Орловский уставился на нее изумленным взглядом, несколько оторопев от столь охренительной новости, и, пристально рассматривая выражения ее лица, спросил:
– И что, ты считаешь эту причину поводом не вступать со мной в брак?
– Ничего я не считаю, – пробурчала Ева, – просто беременна, и все. Я понятия не имею, как ты относишься к детям и своему потенциальному отцовству, мы с тобой этот вопрос не обсуждали. Да и странно было бы обсуждать, зная друг друга всего несколько дней. Это и для меня ой-ей-ей и зашибись какая «веселая» жизнь впереди, как подумаю о предстоящих пеленках, бессонных ночах и всех сложностях младенческого развития и кормления грудью, а для тебя… – не договорила она.

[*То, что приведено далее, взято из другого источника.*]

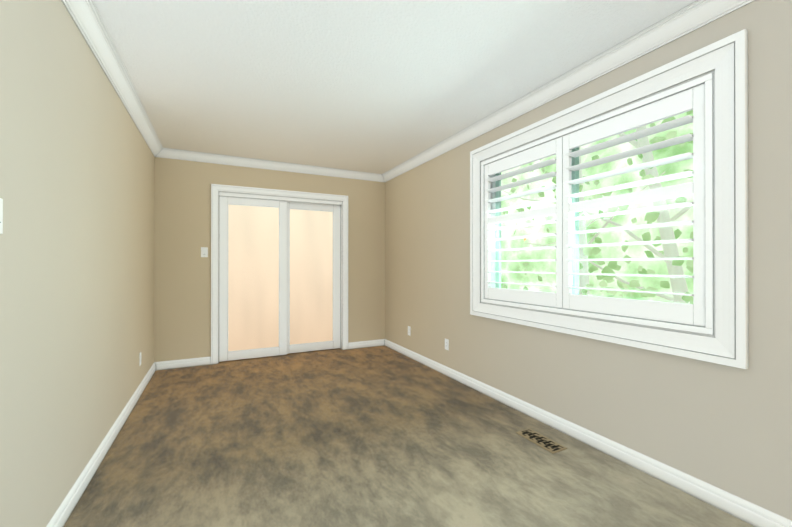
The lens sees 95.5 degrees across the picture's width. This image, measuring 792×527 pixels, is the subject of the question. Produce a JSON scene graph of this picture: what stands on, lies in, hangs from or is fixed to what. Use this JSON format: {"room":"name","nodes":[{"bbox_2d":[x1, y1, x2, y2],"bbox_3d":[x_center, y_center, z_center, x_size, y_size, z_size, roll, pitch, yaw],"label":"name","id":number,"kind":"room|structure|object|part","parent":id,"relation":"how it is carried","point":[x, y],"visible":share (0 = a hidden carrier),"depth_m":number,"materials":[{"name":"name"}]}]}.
{"room":"empty bedroom","nodes":[
{"label":"empty bedroom","id":0,"kind":"room"},
{"bbox_2d":[0,0,154,526],"bbox_3d":[-1.297,-0.051,1.063,0.120,2.440,6.640,0,0,-26],"label":"wall","id":1,"kind":"structure","parent":0,"point":[77,162],"depth_m":1.62,"materials":[{"name":"beige paint"}]},
{"bbox_2d":[0,198,2,233],"bbox_3d":[-1.262,-0.153,1.136,0.008,0.115,0.070,0,0,-26],"label":"light switch","id":2,"kind":"object","parent":1,"relation":"attached to","point":[1,225],"visible":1,"depth_m":1.16,"materials":[{"name":"white plastic"}]},
{"bbox_2d":[0,206,1,224],"bbox_3d":[-1.257,-0.154,1.139,0.003,0.061,0.028,0,0,-26],"label":"paddle","id":3,"kind":"object","parent":2,"relation":"attached to","point":[0,214],"visible":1,"depth_m":1.15,"materials":[{"name":"white plastic"}]},
{"bbox_2d":[46,362,157,526],"bbox_3d":[-1.938,1.127,2.510,0.015,0.092,3.234,0,0,-26],"label":"baseboard","id":4,"kind":"structure","parent":1,"relation":"attached to","point":[62,514],"depth_m":2.02,"materials":[{"name":"white wood"}]},
{"bbox_2d":[61,0,164,157],"bbox_3d":[-1.203,-1.225,1.112,0.090,0.090,6.400,0,0,-26],"label":"crown molding","id":5,"kind":"structure","parent":1,"relation":"attached to","point":[93,30],"depth_m":2.19,"materials":[{"name":"white wood"}]},
{"bbox_2d":[154,157,384,361],"bbox_3d":[-1.413,-0.042,4.641,3.080,2.440,0.120,0,0,-26],"label":"wall","id":6,"kind":"structure","parent":0,"point":[182,266],"depth_m":4.17,"materials":[{"name":"beige paint"}]},
{"bbox_2d":[158,356,210,369],"bbox_3d":[-2.393,1.131,4.079,0.525,0.092,0.015,0,0,-26],"label":"baseboard","id":7,"kind":"structure","parent":6,"relation":"attached to","point":[172,364],"depth_m":4.07,"materials":[{"name":"white wood"}]},
{"bbox_2d":[201,247,207,256],"bbox_3d":[-2.222,-0.130,4.171,0.070,0.115,0.008,0,0,-26],"label":"light switch","id":8,"kind":"object","parent":6,"relation":"attached to","point":[204,248],"visible":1,"depth_m":4.17,"materials":[{"name":"white plastic"}]},
{"bbox_2d":[219,196,286,361],"bbox_3d":[-1.753,0.175,4.446,0.784,1.980,0.034,0,0,-26],"label":"sliding closet door","id":9,"kind":"structure","parent":6,"relation":"in","point":[252,290],"depth_m":4.43,"materials":[{"name":"white wood"}]},
{"bbox_3d":[-1.753,0.173,4.446,0.608,1.787,0.008,0,0,-26],"label":"glass","id":10,"kind":"part","parent":9,"relation":"part of","materials":[{"name":"beige glass"}]},
{"bbox_2d":[228,204,279,351],"bbox_3d":[-1.747,0.173,4.435,0.596,1.775,0.008,0,0,-26],"label":"beads","id":11,"kind":"object","parent":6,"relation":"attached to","point":[279,257],"visible":1,"depth_m":4.51},
{"bbox_2d":[165,148,384,181],"bbox_3d":[-1.389,-1.217,4.539,2.610,0.090,0.090,0,0,-26],"label":"crown molding","id":12,"kind":"structure","parent":6,"relation":"attached to","point":[170,153],"depth_m":4.44,"materials":[{"name":"white wood"}]},
{"bbox_2d":[211,184,347,364],"bbox_3d":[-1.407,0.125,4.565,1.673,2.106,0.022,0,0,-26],"label":"door frame","id":13,"kind":"structure","parent":6,"relation":"attached to","point":[215,188],"depth_m":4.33,"materials":[{"name":"white wood"}]},
{"bbox_2d":[289,208,332,344],"bbox_3d":[-1.122,0.174,4.790,0.588,1.775,0.008,0,0,-26],"label":"beads","id":14,"kind":"object","parent":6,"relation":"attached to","point":[289,277],"visible":1,"depth_m":4.66},
{"bbox_2d":[287,201,340,353],"bbox_3d":[-1.127,0.176,4.802,0.798,1.980,0.034,0,0,-26],"label":"sliding closet door","id":15,"kind":"structure","parent":6,"relation":"in","point":[315,276],"depth_m":4.81,"materials":[{"name":"white wood"}]},
{"bbox_2d":[348,339,381,348],"bbox_3d":[-0.419,1.133,5.053,0.532,0.092,0.015,0,0,-26],"label":"baseboard","id":16,"kind":"structure","parent":6,"relation":"attached to","point":[371,343],"depth_m":5.04,"materials":[{"name":"white wood"}]},
{"bbox_2d":[93,0,696,173],"bbox_3d":[0.030,-1.319,1.721,3.080,0.100,6.640,0,0,-26],"label":"ceiling","id":17,"kind":"structure","parent":0,"point":[377,86],"depth_m":2.28,"materials":[{"name":"white paint"}]},
{"bbox_2d":[63,346,754,526],"bbox_3d":[-0.169,1.222,2.119,3.080,0.100,7.540,0,0,-26],"label":"floor","id":18,"kind":"structure","parent":0,"point":[381,436],"depth_m":2.13,"materials":[{"name":"carpet"}]},
{"bbox_2d":[516,428,566,453],"bbox_3d":[0.956,1.170,2.384,0.132,0.005,0.310,0,0,-26],"label":"air vent register","id":19,"kind":"object","parent":18,"relation":"on","point":[544,442],"visible":1,"depth_m":2.37,"materials":[{"name":"beige metal"}]},
{"bbox_2d":[385,0,791,520],"bbox_3d":[1.335,-0.048,2.362,0.170,2.440,6.640,0,0,-26],"label":"wall","id":20,"kind":"structure","parent":0,"point":[726,428],"depth_m":1.98,"materials":[{"name":"beige paint"}]},
{"bbox_2d":[445,338,448,349],"bbox_3d":[0.532,0.851,3.785,0.008,0.115,0.070,0,0,-26],"label":"outlet","id":21,"kind":"object","parent":20,"relation":"attached to","point":[446,344],"visible":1,"depth_m":3.77,"materials":[{"name":"white plastic"}]},
{"bbox_2d":[381,0,754,181],"bbox_3d":[1.218,-1.223,2.307,0.090,0.090,6.400,0,0,-26],"label":"crown molding","id":22,"kind":"structure","parent":20,"relation":"attached to","point":[699,13],"depth_m":2.25,"materials":[{"name":"white wood"}]},
{"bbox_2d":[382,339,791,526],"bbox_3d":[1.252,1.126,2.319,0.015,0.092,6.400,0,0,-26],"label":"baseboard","id":23,"kind":"structure","parent":20,"relation":"attached to","point":[755,515],"depth_m":2.08,"materials":[{"name":"white wood"}]},
{"bbox_2d":[481,70,714,337],"bbox_3d":[1.239,-0.289,2.559,0.169,1.302,1.745,0,0,-26],"label":"liner","id":24,"kind":"object","parent":20,"relation":"attached to","point":[681,331],"visible":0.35,"depth_m":1.87,"materials":[{"name":"white wood"}]},
{"bbox_2d":[490,110,692,302],"bbox_3d":[1.276,-0.289,2.577,0.065,1.276,1.719,0,0,-26],"label":"window","id":25,"kind":"structure","parent":24,"relation":"attached to","point":[574,228],"depth_m":2.55,"materials":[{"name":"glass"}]},
{"bbox_3d":[1.113,-0.288,2.941,0.006,1.110,0.756,0,0,-26],"label":"glass","id":26,"kind":"part","parent":25,"relation":"part of","materials":[{"name":"clear glass"}]},
{"bbox_3d":[1.113,-0.288,2.941,0.026,1.192,0.838,0,0,-26],"label":"window unit sash","id":27,"kind":"part","parent":25,"relation":"part of","materials":[{"name":"clear glass"}]},
{"bbox_2d":[470,29,748,368],"bbox_3d":[1.169,-0.289,2.525,0.075,1.536,1.979,0,0,-26],"label":"window frame","id":28,"kind":"structure","parent":20,"relation":"in","point":[726,59],"depth_m":1.77,"materials":[{"name":"white wood"}]},
{"bbox_2d":[484,136,562,307],"bbox_3d":[0.997,-0.288,2.901,0.028,1.210,0.825,0,0,-26],"label":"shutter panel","id":29,"kind":"object","parent":28,"relation":"attached to","point":[533,154],"visible":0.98,"depth_m":2.78,"materials":[{"name":"white wood"}]},
{"bbox_2d":[485,158,555,286],"bbox_3d":[0.997,-0.288,2.901,0.108,0.920,0.717,0,0,-26],"label":"louvres","id":30,"kind":"object","parent":29,"relation":"attached to","point":[528,180],"visible":0.88,"depth_m":2.84,"materials":[{"name":"white wood"}]},
{"bbox_2d":[563,83,705,326],"bbox_3d":[1.363,-0.290,2.159,0.028,1.210,0.825,0,0,-26],"label":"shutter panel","id":31,"kind":"object","parent":28,"relation":"attached to","point":[693,99],"visible":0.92,"depth_m":2.00,"materials":[{"name":"white wood"}]},
{"bbox_2d":[565,115,692,295],"bbox_3d":[1.363,-0.290,2.159,0.108,0.920,0.717,0,0,-26],"label":"louvres","id":32,"kind":"object","parent":31,"relation":"attached to","point":[678,122],"visible":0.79,"depth_m":2.08,"materials":[{"name":"white wood"}]},
{"label":"outside","id":33,"kind":"structure","parent":0,"visible":0},
{"bbox_2d":[501,112,692,302],"bbox_3d":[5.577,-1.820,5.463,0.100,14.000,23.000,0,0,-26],"label":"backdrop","id":34,"kind":"structure","parent":33,"point":[675,167],"depth_m":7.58,"materials":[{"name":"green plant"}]},
{"bbox_2d":[501,110,692,303],"bbox_3d":[2.981,0.029,4.383,2.908,7.313,7.452,0,0,-26],"label":"tree","id":35,"kind":"object","parent":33,"point":[646,173],"depth_m":4.07,"materials":[{"name":"green plant"}]}
]}

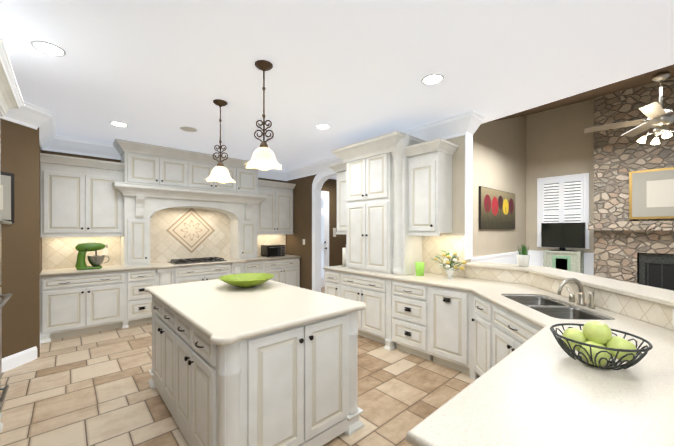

– Вот родится малыш, тогда и узнаем. Тебе же еще не приходилось быть мамой, а мне не приходилось быть отцом, вот и будем учиться вместе, – пообещал Орловский и, расплываясь в улыбке, спросил: – Ну что, Ева Валерьевна, жениться будем?
– Будем, Павел Андреевич, – вздохнув, дала свое согласие Ева и живо поинтересовалась: – Слушай, а что ты там наметил готовить? Это долго? – И призналась: – Ужасно хочется есть.
А Орловский рассмеялся, громко, от души, и, приобняв ее одной рукой за плечи, прижал к своему боку и поцеловал в макушку.
– Я все приготовил дома и привез в контейнерах, только разогреть.